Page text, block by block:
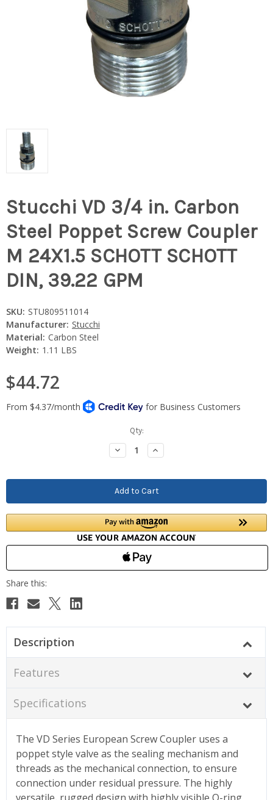
Stucchi VD 3/4 in. Carbon
Steel Poppet Screw Coupler
M 24X1.5 SCHOTT SCHOTT
DIN, 39.22 GPM
SKU: STU809511014
Manufacturer: Stucchi
Material: Carbon Steel
Weight: 1.11 LBS
$44.72
Qty:
Decrease
Quantity:
Increase
Quantity:
Description
Features
Specifications
The VD Series European Screw Coupler uses a
poppet style valve as the sealing mechanism and
threads as the mechanical connection, to ensure
connection under residual pressure. The highly
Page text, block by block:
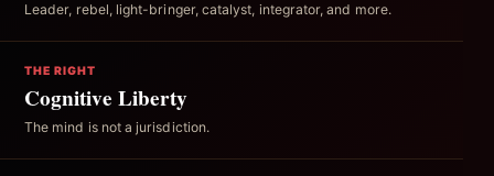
========================
WORK TO COMPLETE: Once the pictures are set aside, output the whole listing exactly.

TASK SOLUTION:
Page text, block by block:
Stucchi VD 3/4 in. Carbon
Steel Poppet Screw Coupler
M 24X1.5 SCHOTT SCHOTT
DIN, 39.22 GPM
SKU: STU809511014
Manufacturer: Stucchi
Material: Carbon Steel
Weight: 1.11 LBS
$44.72
Qty:
Decrease
Quantity:
Increase
Quantity:
Description
Features
Specifications
The VD Series European Screw Coupler uses a
poppet style valve as the sealing mechanism and
threads as the mechanical connection, to ensure
connection under residual pressure. The highly
Page text, block by block:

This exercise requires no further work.